American actor and physician

Bernard Punsly, also known as Bernard Punsley (July 11, 1923 – January 20, 2004) was an American actor and physician. He was the last surviving member of the Dead End Kids.

== Biography ==

=== Early life and acting career ===
Punsly was born on July 11, 1923, in New York City, the son of a tailor. He began his acting career at the age of eight in the play I Love An Actress. He was later cast as Milty in the Broadway play Dead End.

The success of the play led to Punsly and some of its child actors being cast in a 1937 film adaptation, Dead End. In the film, which portrayed the youths as victims of society.Punsly again played Milty. After that film he appeared in the Little Tough Guys series. His other films included Angels With Dirty Faces (1938), Little Tough Guy (1938) and Hell's Kitchen (1939). He played W.C. Fields' caddy in The Big Broadcast of 1938.

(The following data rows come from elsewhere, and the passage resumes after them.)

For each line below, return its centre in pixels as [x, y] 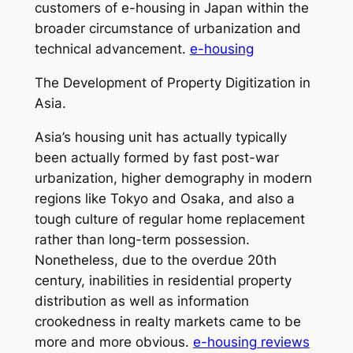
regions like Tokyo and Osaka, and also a [164, 198]
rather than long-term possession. [142, 239]
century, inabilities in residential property [163, 280]
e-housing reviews [251, 342]
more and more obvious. [113, 342]
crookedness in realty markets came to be [167, 321]
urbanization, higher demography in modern [173, 178]
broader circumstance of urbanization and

At his death, the Los Angeles Times recounted that Punsly "often played the innocent youth that got hooked up with the gang," and that off-camera he was considered the "good kid" among the actors.

The success of the led to the group appearing in a series of films that featured actors from the films. He went on to appear in 18 other films. During his career he worked with stars such as Ronald Reagan, James Cagney, Pat O'Brien, John Garfield, and Humphrey Bogart.

In 1994, Punsly appeared with the other last survivor of the Dead End Kids, Huntz Hall, in which the group received a star on the Hollywood Walk of Fame. Hall died in 1999.

=== After acting ===
Punsly left acting after his last film, Mug Town (1942), when other actors in the series went on to become the Bowery Boys. Punsly joined the U.S. Army in 1943. While serving in the Army Air Forces he received medical training.

Upon discharge from the Army, Punsly entered the Medical College of Georgia at the University of Georgia, obtaining his medical degree in 1949. He moved to Los Angeles and served and internship and residency at Los Angeles County Medical Center. He became an internist at Little Company of Mary Hospital. He became chief of staff at South Bay Hospital in Redondo Beach in 1971. He retired in 2002.

=== Personal life ===
Punsly married Marilyn "Lynne" Kufferman in 1950. He lived for many years in Palos Verdes Estates.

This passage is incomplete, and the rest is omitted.